### Provided material
□ □ □ □ □

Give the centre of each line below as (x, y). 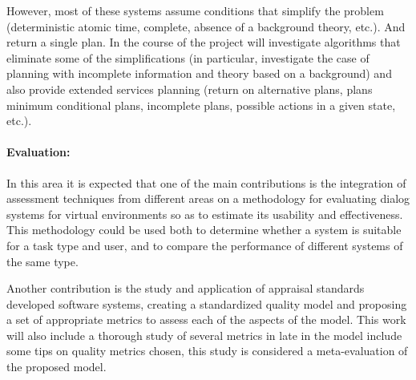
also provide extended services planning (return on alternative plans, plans (190, 89)
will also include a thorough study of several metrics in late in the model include (204, 335)
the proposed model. (57, 367)
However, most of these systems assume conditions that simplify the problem (195, 10)
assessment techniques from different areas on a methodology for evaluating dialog (208, 198)
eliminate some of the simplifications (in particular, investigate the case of (188, 57)
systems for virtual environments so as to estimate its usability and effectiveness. (205, 214)
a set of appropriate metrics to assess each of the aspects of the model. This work (206, 319)
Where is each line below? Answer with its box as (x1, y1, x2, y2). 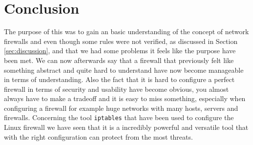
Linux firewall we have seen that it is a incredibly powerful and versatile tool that (4, 122, 249, 132)
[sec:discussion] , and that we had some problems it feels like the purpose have (4, 45, 236, 56)
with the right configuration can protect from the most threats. (4, 131, 193, 142)
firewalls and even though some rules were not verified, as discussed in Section (4, 36, 238, 46)
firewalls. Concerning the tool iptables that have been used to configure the (4, 112, 234, 123)
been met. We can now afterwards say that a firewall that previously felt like (4, 55, 234, 65)
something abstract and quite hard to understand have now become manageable (4, 64, 244, 75)
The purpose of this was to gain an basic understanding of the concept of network (4, 26, 249, 37)
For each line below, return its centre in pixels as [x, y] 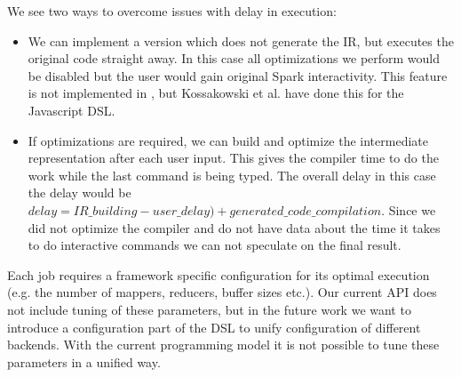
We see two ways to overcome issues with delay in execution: [172, 11]
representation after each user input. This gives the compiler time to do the [233, 158]
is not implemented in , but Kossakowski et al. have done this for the [216, 93]
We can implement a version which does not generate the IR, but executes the [241, 40]
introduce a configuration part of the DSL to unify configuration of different [214, 327]
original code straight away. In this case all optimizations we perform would [234, 58]
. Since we [409, 209]
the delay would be [79, 193]
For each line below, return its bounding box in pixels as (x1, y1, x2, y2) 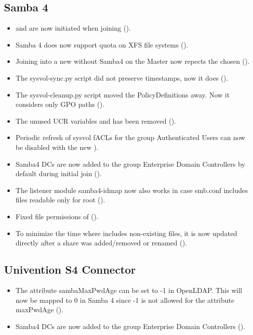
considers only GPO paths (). (15, 99, 105, 109)
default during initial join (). (15, 168, 102, 179)
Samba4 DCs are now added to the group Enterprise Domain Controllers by (15, 158, 246, 169)
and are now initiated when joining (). (15, 23, 131, 33)
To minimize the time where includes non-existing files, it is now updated (15, 228, 237, 238)
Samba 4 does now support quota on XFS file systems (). (15, 39, 188, 49)
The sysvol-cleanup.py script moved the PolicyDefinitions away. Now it (15, 89, 230, 99)
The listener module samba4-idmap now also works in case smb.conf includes (15, 185, 248, 195)
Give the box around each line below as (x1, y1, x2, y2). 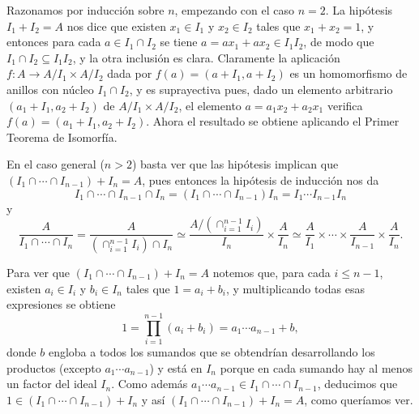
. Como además (111, 375, 188, 392)
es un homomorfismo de (289, 65, 408, 82)
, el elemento (178, 96, 242, 113)
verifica (327, 96, 363, 113)
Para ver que (6, 264, 71, 280)
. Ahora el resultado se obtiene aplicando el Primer (146, 113, 400, 130)
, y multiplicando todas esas (225, 280, 365, 297)
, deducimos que (317, 375, 398, 392)
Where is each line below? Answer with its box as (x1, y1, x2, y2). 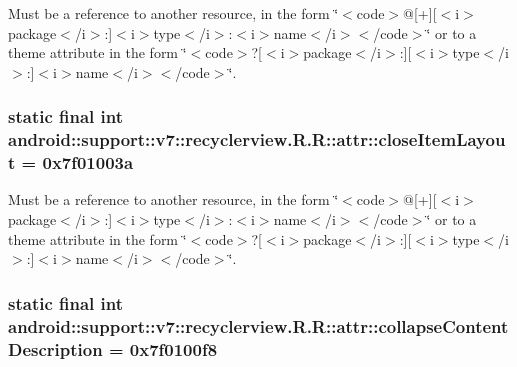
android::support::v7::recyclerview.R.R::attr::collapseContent (8, 313, 509, 338)
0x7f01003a (42, 150, 134, 175)
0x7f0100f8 (129, 336, 218, 361)
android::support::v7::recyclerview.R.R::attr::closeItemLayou (8, 127, 506, 152)
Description (8, 336, 103, 361)
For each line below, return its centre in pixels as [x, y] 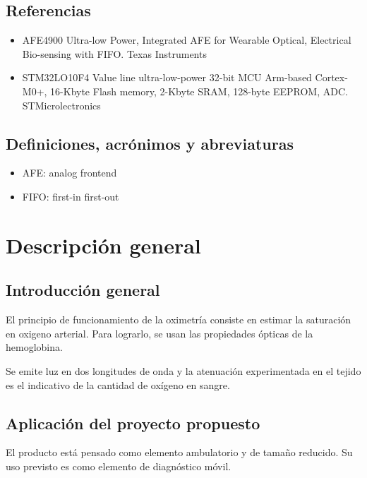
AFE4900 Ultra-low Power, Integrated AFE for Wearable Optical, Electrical [187, 40]
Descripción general [103, 245]
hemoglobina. [34, 347]
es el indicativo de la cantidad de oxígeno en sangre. [118, 384]
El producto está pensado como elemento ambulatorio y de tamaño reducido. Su [179, 452]
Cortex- [331, 77]
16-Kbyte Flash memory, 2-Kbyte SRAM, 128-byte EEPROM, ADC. [199, 91]
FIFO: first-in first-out [71, 196]

□ □ □ □ □

### Task details
Output each of the lines above exactly, apart from the images.

### Answer below
Give the centre of each line below as (x, y). 
also provide extended services planning (return on alternative plans, plans (190, 89)
will also include a thorough study of several metrics in late in the model include (204, 335)
the proposed model. (57, 367)
However, most of these systems assume conditions that simplify the problem (195, 10)
assessment techniques from different areas on a methodology for evaluating dialog (208, 198)
eliminate some of the simplifications (in particular, investigate the case of (188, 57)
systems for virtual environments so as to estimate its usability and effectiveness. (205, 214)
a set of appropriate metrics to assess each of the aspects of the model. This work (206, 319)
Where is each line below? Answer with its box as (x1, y1, x2, y2). 
Linux firewall we have seen that it is a incredibly powerful and versatile tool that (4, 122, 249, 132)
[sec:discussion] , and that we had some problems it feels like the purpose have (4, 45, 236, 56)
with the right configuration can protect from the most threats. (4, 131, 193, 142)
firewalls and even though some rules were not verified, as discussed in Section (4, 36, 238, 46)
firewalls. Concerning the tool iptables that have been used to configure the (4, 112, 234, 123)
been met. We can now afterwards say that a firewall that previously felt like (4, 55, 234, 65)
something abstract and quite hard to understand have now become manageable (4, 64, 244, 75)
The purpose of this was to gain an basic understanding of the concept of network (4, 26, 249, 37)
For each line below, return its centre in pixels as [x, y] 
We see two ways to overcome issues with delay in execution: [172, 11]
representation after each user input. This gives the compiler time to do the [233, 158]
is not implemented in , but Kossakowski et al. have done this for the [216, 93]
We can implement a version which does not generate the IR, but executes the [241, 40]
introduce a configuration part of the DSL to unify configuration of different [214, 327]
original code straight away. In this case all optimizations we perform would [234, 58]
. Since we [409, 209]
the delay would be [79, 193]
For each line below, return its bounding box in pixels as (x1, y1, x2, y2) 
considers only GPO paths (). (15, 99, 105, 109)
default during initial join (). (15, 168, 102, 179)
Samba4 DCs are now added to the group Enterprise Domain Controllers by (15, 158, 246, 169)
and are now initiated when joining (). (15, 23, 131, 33)
To minimize the time where includes non-existing files, it is now updated (15, 228, 237, 238)
Samba 4 does now support quota on XFS file systems (). (15, 39, 188, 49)
The sysvol-cleanup.py script moved the PolicyDefinitions away. Now it (15, 89, 230, 99)
The listener module samba4-idmap now also works in case smb.conf includes (15, 185, 248, 195)
Give the box around each line below as (x1, y1, x2, y2). 
. Como además (111, 375, 188, 392)
es un homomorfismo de (289, 65, 408, 82)
, el elemento (178, 96, 242, 113)
verifica (327, 96, 363, 113)
Para ver que (6, 264, 71, 280)
. Ahora el resultado se obtiene aplicando el Primer (146, 113, 400, 130)
, y multiplicando todas esas (225, 280, 365, 297)
, deducimos que (317, 375, 398, 392)
Where is each line below? Answer with its box as (x1, y1, x2, y2). 
android::support::v7::recyclerview.R.R::attr::collapseContent (8, 313, 509, 338)
0x7f01003a (42, 150, 134, 175)
0x7f0100f8 (129, 336, 218, 361)
android::support::v7::recyclerview.R.R::attr::closeItemLayou (8, 127, 506, 152)
Description (8, 336, 103, 361)
For each line below, return its centre in pixels as [x, y] 
AFE4900 Ultra-low Power, Integrated AFE for Wearable Optical, Electrical [187, 40]
Descripción general [103, 245]
hemoglobina. [34, 347]
es el indicativo de la cantidad de oxígeno en sangre. [118, 384]
El producto está pensado como elemento ambulatorio y de tamaño reducido. Su [179, 452]
Cortex- [331, 77]
16-Kbyte Flash memory, 2-Kbyte SRAM, 128-byte EEPROM, ADC. [199, 91]
FIFO: first-in first-out [71, 196]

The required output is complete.